Today, the story looks different.
Why the likely valuation reset?
Café economics weakened post-COVID (labor, rents, remote work)
RTD cold brew shelves are brutally competitive
Growth slowed (est. ~$110M revenue today)
Nestlé is prioritizing global platforms like Nespresso and Nescafé
Who might buy it?
Japanese conglomerates (UCC, Suntory), Japan remains Blue Bottle’s crown jewel
Experiential F&B roll-ups
A CPG player wanting premium café adjacency
Whatever the outcome, this will reset the benchmark for valuing experiential, operations-heavy coffee brands in a market that no longer pays 2015–2017 multiples.
California Pizza Kitchen Sells for ~$300M, And It’s All About the Brand
California Pizza Kitchen is being acquired for ~$300M, but the shock isn’t the price. It’s the buyer.

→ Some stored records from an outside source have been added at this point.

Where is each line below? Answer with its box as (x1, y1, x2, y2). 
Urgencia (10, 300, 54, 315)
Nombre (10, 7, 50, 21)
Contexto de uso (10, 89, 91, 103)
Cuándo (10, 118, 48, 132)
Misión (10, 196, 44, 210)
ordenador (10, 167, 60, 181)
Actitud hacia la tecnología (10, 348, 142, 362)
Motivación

Consortium Brand Partners, better known for acquiring lifestyle and apparel IP (Outdoor Voices, Draper James, Jonathan Adler), is buying CPK.

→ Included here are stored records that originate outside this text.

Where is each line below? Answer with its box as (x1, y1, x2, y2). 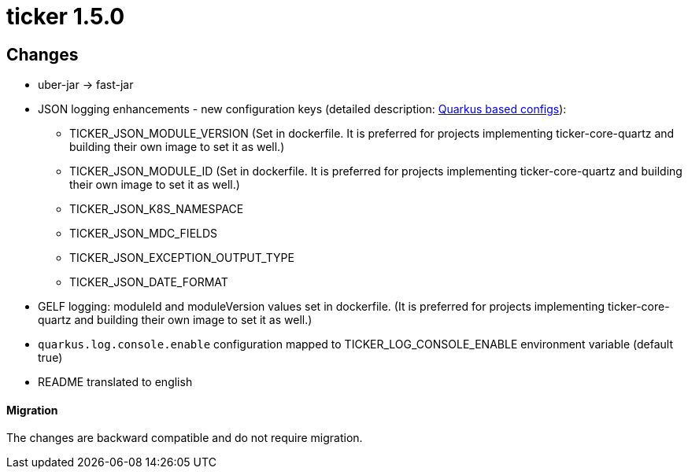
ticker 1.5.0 (6, 3, 125, 30)
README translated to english (38, 375, 193, 389)
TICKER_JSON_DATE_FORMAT (69, 275, 228, 289)
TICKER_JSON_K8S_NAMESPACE (69, 202, 244, 216)
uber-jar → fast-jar (38, 78, 134, 92)
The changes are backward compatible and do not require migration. (6, 431, 363, 445)
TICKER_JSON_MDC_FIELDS (69, 226, 218, 241)
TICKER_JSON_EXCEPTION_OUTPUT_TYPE (69, 251, 294, 265)

Eldridge/Convive Brands will run restaurant operations.
Why is an apparel/lifestyle investor buying a pizza chain?
Because the restaurant isn’t the asset.
The brand is.
CPK-branded frozen pizzas (manufactured by Nestlé)
CPK salad dressings (Litehouse)
National grocery distribution
International licensing
This is ABG-style brand arbitrage: buy undervalued consumer IP → scale licensing → outsource ops → expand high-margin CPG lines.
Expect:
More CPK-branded grocery products
Global brand licensing
Modernized, rationalized restaurant footprint
A shift from “restaurant chain” → “lifestyle + grocery brand with restaurant touchpoints”

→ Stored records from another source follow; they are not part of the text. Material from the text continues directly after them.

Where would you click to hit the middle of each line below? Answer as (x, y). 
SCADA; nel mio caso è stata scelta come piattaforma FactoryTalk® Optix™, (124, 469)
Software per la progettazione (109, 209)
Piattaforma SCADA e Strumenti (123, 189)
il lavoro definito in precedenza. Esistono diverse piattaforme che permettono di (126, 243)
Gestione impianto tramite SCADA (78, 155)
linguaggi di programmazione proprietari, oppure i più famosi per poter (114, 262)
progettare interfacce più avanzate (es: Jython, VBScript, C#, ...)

The trendline is clear: brand accelerators are expanding beyond apparel into any distressed category where the brand is worth more than the underlying business.
🎙 Podcast Highlight: David Gaylord on Building Bushbalm into a Category Leader
From Shopify employee to founder of one of the fastest-growing skincare brands in North America, David Gaylord’s story is the rare blend of:
disciplined execution × consumer insight × operational maturity.
In this week’s episode, David breaks down:
How Bushbalm identified a “taboo” whitespace no one else was addressing
Real margin math in creams, serums, and body care
Why contribution margin, not channel, steers their roadmap
How they sequenced DTC → retail → pro
The operational decisions that improved EBITDA the fastest
The Shopify DNA that shaped their brand-building philosophy
This episode is deeply tactical; a real operator’s masterclass in building a brand that scales without burning itself alive.
🎧 Watch on YouTube, listen on Spotify.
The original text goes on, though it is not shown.